If AB = 22 inches then find the distance of A'B' after a reflection over the x-axis and translation of (x+4,y-7)
To find the distance A'B' after a reflection over the x-axis, we need to find the y-coordinate of A'B'.
Since A'B' is a reflection of AB over the x-axis, the y-coordinate of A'B' will be -y, where y is the y-coordinate of AB.
To find the distance A'B' after the translation (x+4, y-7), we need to add the x-coordinate of the translation (which is 4) to the x-coordinate of A'B', and add the y-coordinate of the translation (which is -7) to the y-coordinate of A'B'.

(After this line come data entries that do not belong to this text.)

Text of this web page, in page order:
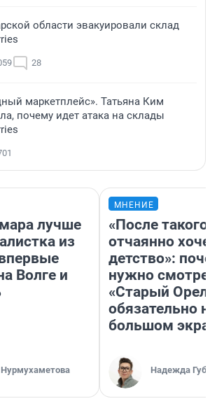
области эвакуировали склад
28
маркетплейс». Татьяна Ким
почему идет атака на склады
лучше
из
Волге и
МНЕНИЕ
«После такого
отчаянно
детство»:
нужно
«Старый
обязательно на
большом
Надежда
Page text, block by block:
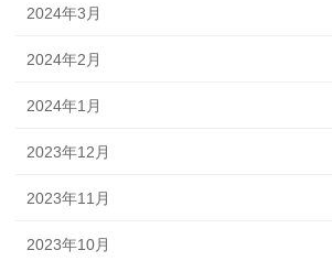
2024年3月
2024年2月
2024年1月
2023年12月
2023年11月
2023年10月
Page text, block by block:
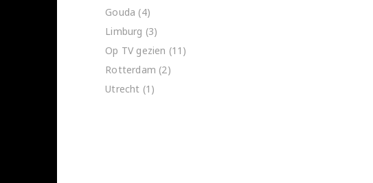
Gouda (4)
Limburg (3)
Op TV gezien (11)
Rotterdam (2)
Utrecht (1)
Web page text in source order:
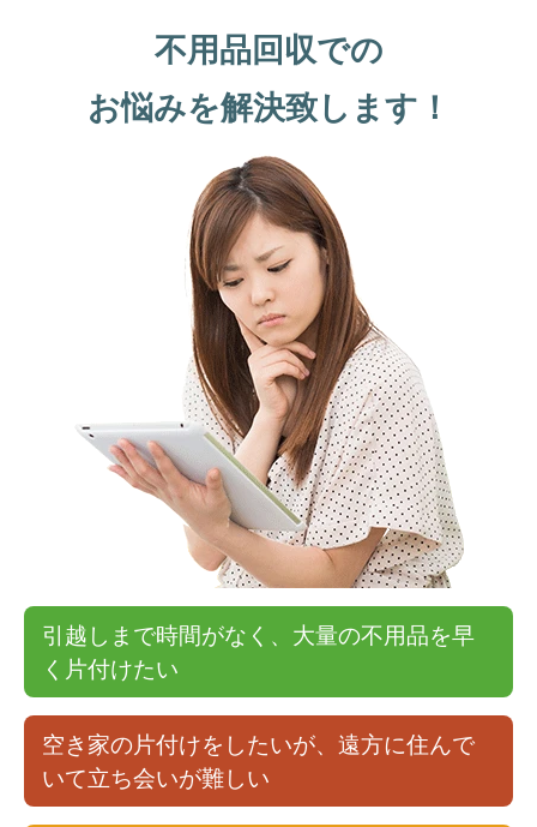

Let's assume the x-coordinate of A'B' after the reflection over the x-axis is x1 and the y-coordinate of A'B' after the reflection over the x-axis is y1.
Therefore, we have the following coordinates for A' and B' after the reflection:
A' = (x1, -y1)
B' = (x1 + 22, -y1)
After the translation, the coordinates of A' and B' become:
A'' = (x1 + 4, -y1 - 7)
B'' = (x1 + 26, -y1 - 7)
The distance between A'' and B'' is given by the formula:
Distance = sqrt((x2 - x1)^2 + (y2 - y1)^2)
Plugging in the coordinates of A'' and B'', we have:
Distance = sqrt((x1 + 26 - x1 - 4)^2 + (-y1 - 7 - (-y1))^2)
= sqrt(22^2 + 7^2)
Therefore, the distance of A'B' after the reflection over the x-axis and translation of (x+4, y-7) is sqrt(22^2 + 7^2) inches.